[[ Listed records, beginning ]]
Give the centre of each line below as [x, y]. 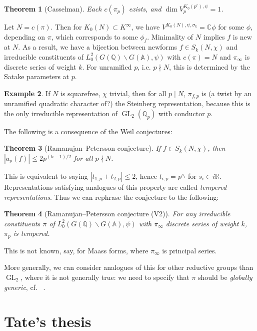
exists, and [145, 9]
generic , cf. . [25, 287]
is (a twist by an [227, 93]
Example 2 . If [27, 93]
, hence [146, 176]
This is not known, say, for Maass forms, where [76, 250]
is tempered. [31, 233]
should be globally [225, 277]
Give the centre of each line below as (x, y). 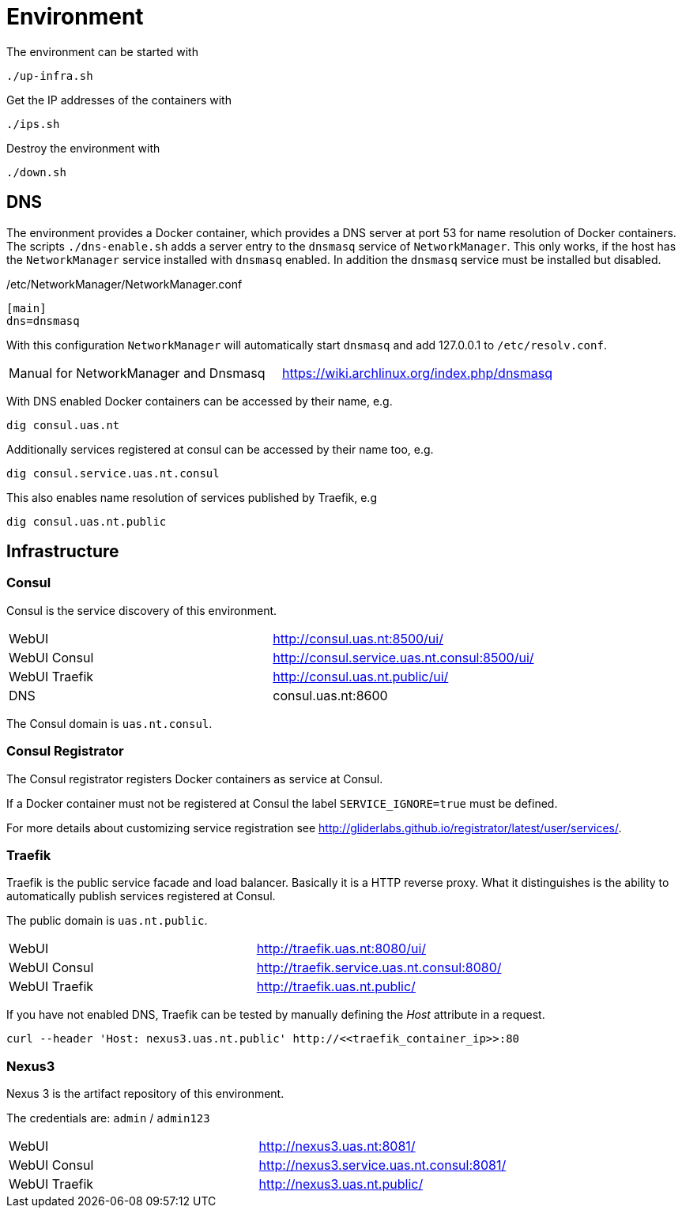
[[ Listed records, end ]]
* _Your goal_:
What should appear is an exact copy of the lines from the one containing "is tempered. [31, 233]" through the last line of the records above, pictures excluded.

* _Response to the exercise_:
is tempered. [31, 233]
should be globally [225, 277]
Give the centre of each line below as (x, y). 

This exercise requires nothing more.